What to produce:
Could you transcribe exactly the lines from the one containing "Platforms for 2026" through the last line of the records below, leaving out the pictures?

╔══

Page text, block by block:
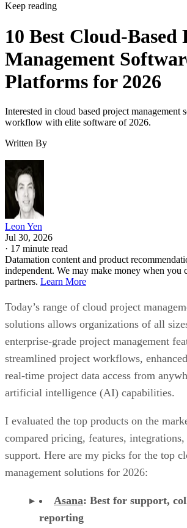
Keep reading
10 Best Cloud-Based
Management
Platforms for 2026
Interested in cloud based project management
workflow with elite software of 2026.
Written By
Leon Yen
Jul 30, 2026
· 17 minute read
Datamation content and product
independent. We may make money when you
partners. Learn More
Today’s range of cloud project
solutions allows organizations of all
enterprise-grade project management
streamlined project workflows,
real-time project data access from
artificial intelligence (AI) capabilities.
I evaluated the top products on the
compared pricing, features, integrations,
support. Here are my picks for the top
management solutions for 2026:
Asana: Best for support,
reporting
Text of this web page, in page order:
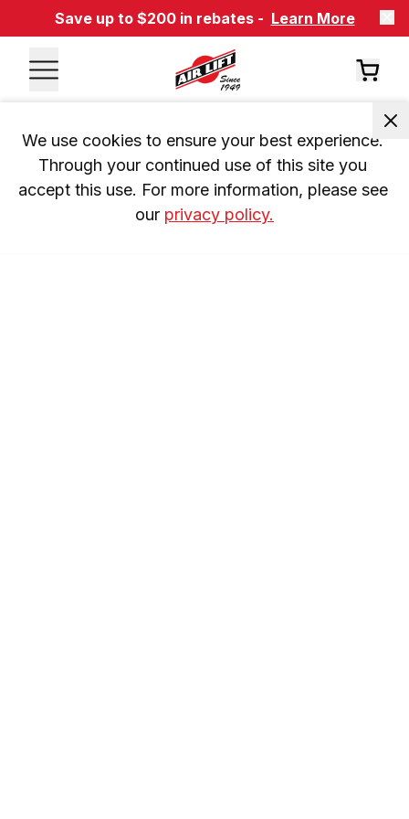
Save up to $200 in rebates - Learn More
We use cookies to ensure your best experience.
Through your continued use of this site you
accept this use. For more information, please see
our privacy policy.

╚══

Problem solution:
Platforms for 2026
Interested in cloud based project management
workflow with elite software of 2026.
Written By
Leon Yen
Jul 30, 2026
· 17 minute read
Datamation content and product
independent. We may make money when you
partners. Learn More
Today’s range of cloud project
solutions allows organizations of all
enterprise-grade project management
streamlined project workflows,
real-time project data access from
artificial intelligence (AI) capabilities.
I evaluated the top products on the
compared pricing, features, integrations,
support. Here are my picks for the top
management solutions for 2026:
Asana: Best for support,
reporting
Text of this web page, in page order:
Save up to $200 in rebates - Learn More
We use cookies to ensure your best experience.
Through your continued use of this site you
accept this use. For more information, please see
our privacy policy.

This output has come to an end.